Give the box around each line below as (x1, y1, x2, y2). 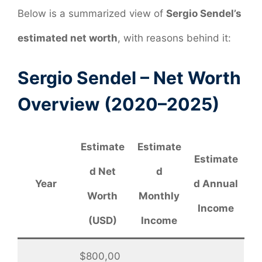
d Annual (194, 178, 238, 190)
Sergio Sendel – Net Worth (18, 67, 241, 89)
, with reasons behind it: (118, 32, 231, 44)
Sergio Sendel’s (166, 7, 242, 19)
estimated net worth (18, 32, 118, 44)
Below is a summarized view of (18, 7, 166, 19)
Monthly (139, 190, 180, 202)
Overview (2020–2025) (18, 94, 219, 115)
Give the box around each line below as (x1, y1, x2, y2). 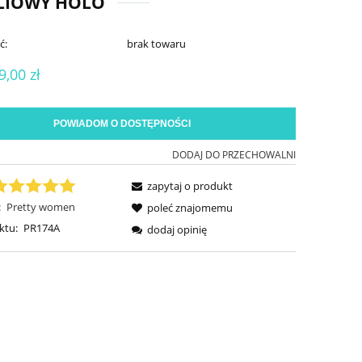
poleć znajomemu (147, 200, 234, 216)
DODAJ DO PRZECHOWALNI (171, 148, 296, 162)
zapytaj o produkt (147, 179, 234, 194)
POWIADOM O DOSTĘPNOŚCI (53, 118, 191, 130)
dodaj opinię (147, 222, 208, 238)
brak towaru (127, 36, 187, 52)
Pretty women (6, 200, 75, 215)
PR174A (23, 221, 60, 236)
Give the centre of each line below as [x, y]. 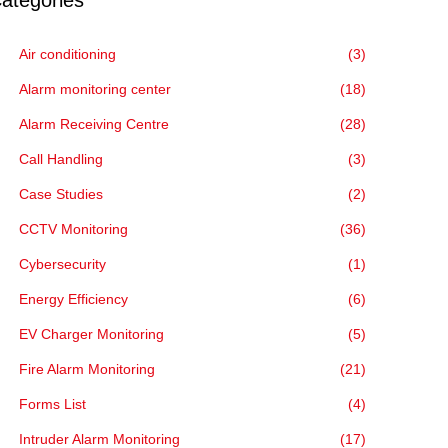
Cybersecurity [63, 264]
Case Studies [61, 194]
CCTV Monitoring [74, 229]
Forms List [53, 404]
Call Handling [61, 159]
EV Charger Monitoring [92, 334]
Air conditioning [68, 54]
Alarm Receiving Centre [94, 124]
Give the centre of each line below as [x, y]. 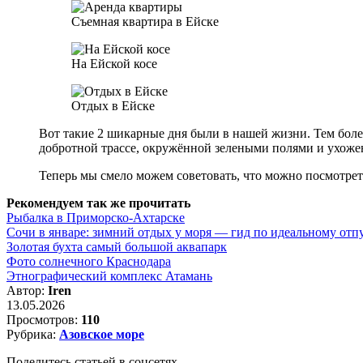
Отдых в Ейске [113, 105]
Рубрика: [33, 334]
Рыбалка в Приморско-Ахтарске [96, 217]
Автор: [27, 290]
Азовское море [102, 334]
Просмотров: [44, 319]
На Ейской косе [114, 63]
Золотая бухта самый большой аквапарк [117, 246]
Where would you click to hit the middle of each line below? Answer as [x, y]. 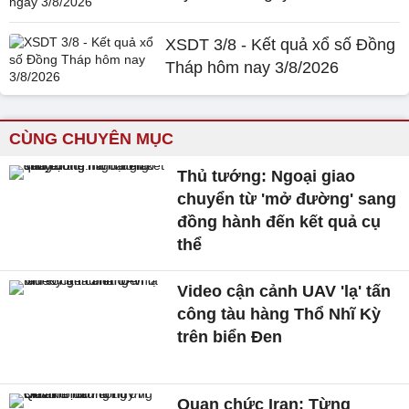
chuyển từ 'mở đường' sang [287, 199]
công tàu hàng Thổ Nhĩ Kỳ [279, 314]
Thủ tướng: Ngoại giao [267, 176]
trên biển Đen [230, 337]
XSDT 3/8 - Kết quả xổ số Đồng [281, 45]
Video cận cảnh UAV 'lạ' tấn [284, 291]
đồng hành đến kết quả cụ [279, 222]
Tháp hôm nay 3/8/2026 [252, 68]

—————

▸ **What you are asked to do**: Your task is to return every entry exactly as it was written, with the pictures removed.

▸ **Your solution**:
Give the box around each line below as (x1, y1, x2, y2). 
d Annual (194, 178, 238, 190)
Sergio Sendel – Net Worth (18, 67, 241, 89)
, with reasons behind it: (118, 32, 231, 44)
Sergio Sendel’s (166, 7, 242, 19)
estimated net worth (18, 32, 118, 44)
Below is a summarized view of (18, 7, 166, 19)
Monthly (139, 190, 180, 202)
Overview (2020–2025) (18, 94, 219, 115)
Give the box around each line below as (x1, y1, x2, y2). 
poleć znajomemu (147, 200, 234, 216)
DODAJ DO PRZECHOWALNI (171, 148, 296, 162)
zapytaj o produkt (147, 179, 234, 194)
POWIADOM O DOSTĘPNOŚCI (53, 118, 191, 130)
dodaj opinię (147, 222, 208, 238)
brak towaru (127, 36, 187, 52)
Pretty women (6, 200, 75, 215)
PR174A (23, 221, 60, 236)
Give the centre of each line below as [x, y]. 
Cybersecurity [63, 264]
Case Studies [61, 194]
CCTV Monitoring [74, 229]
Forms List [53, 404]
Call Handling [61, 159]
EV Charger Monitoring [92, 334]
Air conditioning [68, 54]
Alarm Receiving Centre [94, 124]
Give the centre of each line below as [x, y]. 
Отдых в Ейске [113, 105]
Рубрика: [33, 334]
Рыбалка в Приморско-Ахтарске [96, 217]
Автор: [27, 290]
Азовское море [102, 334]
Просмотров: [44, 319]
На Ейской косе [114, 63]
Золотая бухта самый большой аквапарк [117, 246]
Where would you click to hit the middle of each line below? Answer as [x, y]. 
chuyển từ 'mở đường' sang [287, 199]
công tàu hàng Thổ Nhĩ Kỳ [279, 314]
Thủ tướng: Ngoại giao [267, 176]
trên biển Đen [230, 337]
XSDT 3/8 - Kết quả xổ số Đồng [281, 45]
Video cận cảnh UAV 'lạ' tấn [284, 291]
đồng hành đến kết quả cụ [279, 222]
Tháp hôm nay 3/8/2026 [252, 68]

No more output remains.